2. Her letters were full of the wonders of Nature about her. There was a snow-white egret who made his home upon her island; she watched his fishing operations, and meant to find his nest, so as to watch his young. The men made a trip into the Everglades, and brought back wonder-tales of flocks of flamingoes making scarlet clouds in the sky, huge colonies of birds’ nests crowded like a city. They had brought home a young one, which screamed all day to be stuffed with fish.
A cousin of Sylvia’s, Harley Chilton, had come to visit her. He had taken van Tuiver on hunting-trips during the latter’s courtship days, and now was a good fishing-companion. He was not allowed to discover the state of affairs between Sylvia and her husband, but he saw his cousin reading serious books, and his contribution to the problem was to tell her that she would get wrinkles in her face, and that even her feet would grow big, like those of the ladies in New England.

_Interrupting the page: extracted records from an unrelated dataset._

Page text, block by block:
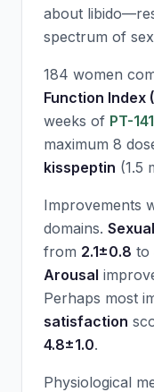
about
spectrum of
184 women
Function Index
weeks of PT-141
maximum 8
kisspeptin (1.5
Improvements
domains.
from 2.1±0.8 to
Arousal
Perhaps most
satisfaction
4.8±1.0.
Physiological
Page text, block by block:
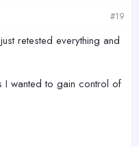
#19
retested everything and
wanted to gain control of
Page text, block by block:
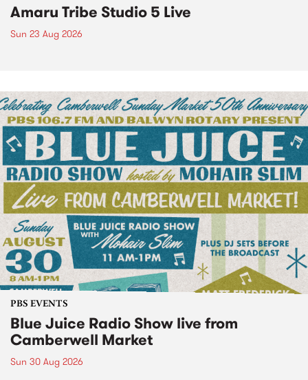
Amaru Tribe Studio 5 Live
Sun 23 Aug 2026
PBS EVENTS
Blue Juice Radio Show live from
Camberwell Market
Sun 30 Aug 2026
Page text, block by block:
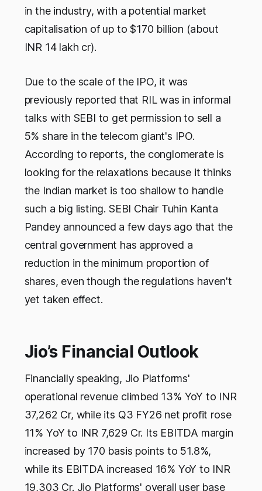
in the industry, with a potential market
capitalisation of up to $170 billion (about
INR 14 lakh cr).
Due to the scale of the IPO, it was
previously reported that RIL was in informal
talks with SEBI to get permission to sell a
5% share in the telecom giant's IPO.
According to reports, the conglomerate is
looking for the relaxations because it thinks
the Indian market is too shallow to handle
such a big listing. SEBI Chair Tuhin Kanta
Pandey announced a few days ago that the
central government has approved a
reduction in the minimum proportion of
shares, even though the regulations haven't
yet taken effect.
Jio’s Financial Outlook
Financially speaking, Jio Platforms'
operational revenue climbed 13% YoY to INR
37,262 Cr, while its Q3 FY26 net profit rose
11% YoY to INR 7,629 Cr. Its EBITDA margin
increased by 170 basis points to 51.8%,
while its EBITDA increased 16% YoY to INR
19,303 Cr. Jio Platforms' overall user base
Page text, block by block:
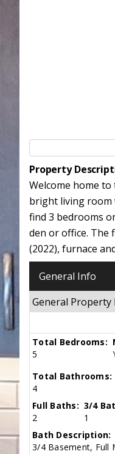
Property
Welcome home
bright living room
find 3 bedrooms
den or office. The
(2022), furnace
General Info
General Property
Total Bedrooms:
5
Total Bathrooms:
4
Full Baths:
2
3/4
1
Bath Description:
3/4 Basement, Full
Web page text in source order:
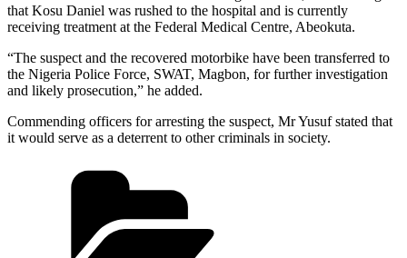
that Kosu Daniel was rushed to the hospital and is currently
receiving treatment at the Federal Medical Centre, Abeokuta.
“The suspect and the recovered motorbike have been transferred to
the Nigeria Police Force, SWAT, Magbon, for further investigation
and likely prosecution,” he added.
Commending officers for arresting the suspect, Mr Yusuf stated that
it would serve as a deterrent to other criminals in society.
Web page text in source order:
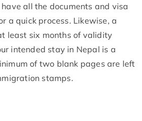
all the documents and visa
a quick process. Likewise, a
least six months of validity
intended stay in Nepal is a
of two blank pages are left
stamps.
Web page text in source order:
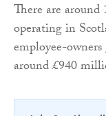
There are
operating in
employee-
around £940

Also, there was the young physician who kept watch over Sylvia’s health; a dapper little man with pink and white complexion, and a brown moustache from which he could not keep his fingers. He had a bungalow to himself, but sometimes he went along on the launch-trips, and Sylvia thought she observed wrinkles of amusement round his eyes whenever she differed from her husband on the subject of Burke. She suspected this young man of not telling all his ideas to his multi-millionaire patients, and she was entertained by the prospect of probing him.

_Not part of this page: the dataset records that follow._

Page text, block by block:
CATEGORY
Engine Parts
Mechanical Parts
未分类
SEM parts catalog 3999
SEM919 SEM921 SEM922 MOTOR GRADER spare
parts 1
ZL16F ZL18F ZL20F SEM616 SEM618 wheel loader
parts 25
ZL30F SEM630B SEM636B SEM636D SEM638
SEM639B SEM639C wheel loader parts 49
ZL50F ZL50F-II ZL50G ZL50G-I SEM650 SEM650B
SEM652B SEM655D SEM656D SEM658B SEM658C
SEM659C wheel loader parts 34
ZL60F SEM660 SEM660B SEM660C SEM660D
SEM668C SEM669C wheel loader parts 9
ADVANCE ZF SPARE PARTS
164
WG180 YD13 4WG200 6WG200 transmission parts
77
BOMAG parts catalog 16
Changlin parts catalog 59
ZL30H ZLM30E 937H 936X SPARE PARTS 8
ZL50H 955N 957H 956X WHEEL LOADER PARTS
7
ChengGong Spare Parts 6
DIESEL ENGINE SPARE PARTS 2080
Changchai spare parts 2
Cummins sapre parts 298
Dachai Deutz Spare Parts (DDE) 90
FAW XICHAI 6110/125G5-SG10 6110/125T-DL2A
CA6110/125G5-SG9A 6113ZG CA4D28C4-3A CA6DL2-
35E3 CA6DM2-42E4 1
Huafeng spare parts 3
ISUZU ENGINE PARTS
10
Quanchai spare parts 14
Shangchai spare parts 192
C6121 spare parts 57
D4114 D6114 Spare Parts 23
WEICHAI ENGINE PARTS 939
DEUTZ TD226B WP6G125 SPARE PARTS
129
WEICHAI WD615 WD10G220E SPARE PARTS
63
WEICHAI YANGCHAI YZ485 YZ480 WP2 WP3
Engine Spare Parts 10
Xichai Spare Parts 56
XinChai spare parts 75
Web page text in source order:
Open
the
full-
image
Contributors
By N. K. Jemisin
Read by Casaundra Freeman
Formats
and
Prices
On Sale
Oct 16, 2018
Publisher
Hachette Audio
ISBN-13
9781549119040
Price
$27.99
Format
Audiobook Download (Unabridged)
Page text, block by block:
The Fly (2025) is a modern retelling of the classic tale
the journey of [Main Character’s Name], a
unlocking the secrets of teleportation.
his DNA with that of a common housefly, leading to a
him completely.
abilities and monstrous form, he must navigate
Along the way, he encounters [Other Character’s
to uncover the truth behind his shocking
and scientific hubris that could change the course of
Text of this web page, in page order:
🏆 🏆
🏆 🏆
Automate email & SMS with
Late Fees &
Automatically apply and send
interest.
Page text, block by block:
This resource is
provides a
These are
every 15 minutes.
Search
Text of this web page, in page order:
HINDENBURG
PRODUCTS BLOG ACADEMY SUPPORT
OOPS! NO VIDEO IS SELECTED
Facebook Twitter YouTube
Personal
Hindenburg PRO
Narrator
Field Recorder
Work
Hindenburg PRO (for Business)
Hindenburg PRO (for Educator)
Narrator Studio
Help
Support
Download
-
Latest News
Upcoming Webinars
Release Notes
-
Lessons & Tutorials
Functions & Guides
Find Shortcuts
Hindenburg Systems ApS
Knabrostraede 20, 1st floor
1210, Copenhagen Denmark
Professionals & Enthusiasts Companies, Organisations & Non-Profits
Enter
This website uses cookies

Then came Mrs. Varina Tuis; who since the tragic cutting of her own domestic knot, had given her life to the service of the happier members of the Castleman line. She was now to be companion and counsellor to Sylvia; and on the very day of her arrival she discovered the chasm that was yawning in her niece’s life.
“It’s wonderful,” wrote Sylvia, “the intuition of the Castleman women. We were in the launch, passing one of the viaducts of the new railroad, and Aunt Varina exclaimed, ’What a wonderful piece of work!’ ‘Yes,’ put in my husband, ’but don’t let Sylvia hear you say it.’ ‘Why not?’ she asked; and he replied, ’She’ll tell you how many hours a day the poor Dagoes have to work.’ That was all; but I saw Aunt Varina give a quick glance at me, and I saw that she was not fooled by my efforts to make conversation. It was rather horrid of Douglas, for he knows that I love these old people, and do not want them to know about my trouble. But it is characteristic of him—when he is annoyed he seldom tries to spare others.
“As soon as we were alone, Aunt Varina began, ’Sylvia, my dear, what does it mean? What have you done to worry your husband?’
“You would be entertained if I could remember the conversation. I tried to dodge the trouble by answering off-hand, ’Douglas had eaten too many turtle-eggs for luncheon ’—this being a man-like thing, that any dear old lady would understand. But she was too shrewd. I had to explain to her that I was learning to think, and this sent her into a perfect panic.